_ACTION ITEM:_ Report, word for word, every line of the material that contains "models".
::: DATASET
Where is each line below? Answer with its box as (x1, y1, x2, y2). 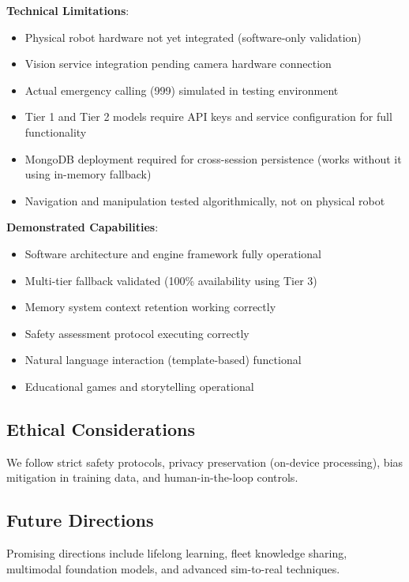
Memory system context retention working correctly (24, 299, 276, 315)
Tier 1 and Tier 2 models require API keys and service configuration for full (24, 108, 392, 125)
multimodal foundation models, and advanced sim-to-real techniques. (6, 560, 340, 576)
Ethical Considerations (6, 416, 196, 441)
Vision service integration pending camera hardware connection (24, 55, 332, 72)
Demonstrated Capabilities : (6, 219, 159, 235)
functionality (24, 123, 87, 140)
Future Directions (6, 508, 154, 532)
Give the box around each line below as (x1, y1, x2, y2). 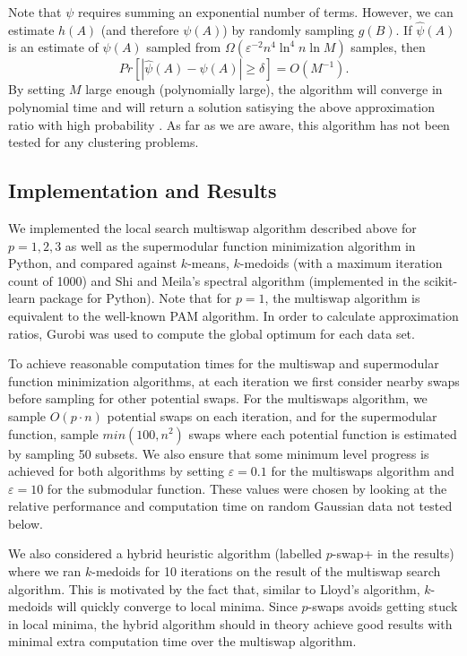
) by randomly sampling (222, 20, 355, 39)
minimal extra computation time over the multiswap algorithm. (8, 632, 357, 651)
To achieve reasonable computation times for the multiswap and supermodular (8, 354, 439, 373)
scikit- (424, 271, 458, 289)
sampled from (146, 38, 221, 56)
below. (8, 514, 43, 532)
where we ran (8, 562, 82, 581)
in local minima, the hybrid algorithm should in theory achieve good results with (8, 614, 453, 633)
::::::
_ANSWER AREA:_
Tier 1 and Tier 2 models require API keys and service configuration for full (24, 108, 392, 125)
multimodal foundation models, and advanced sim-to-real techniques. (6, 560, 340, 576)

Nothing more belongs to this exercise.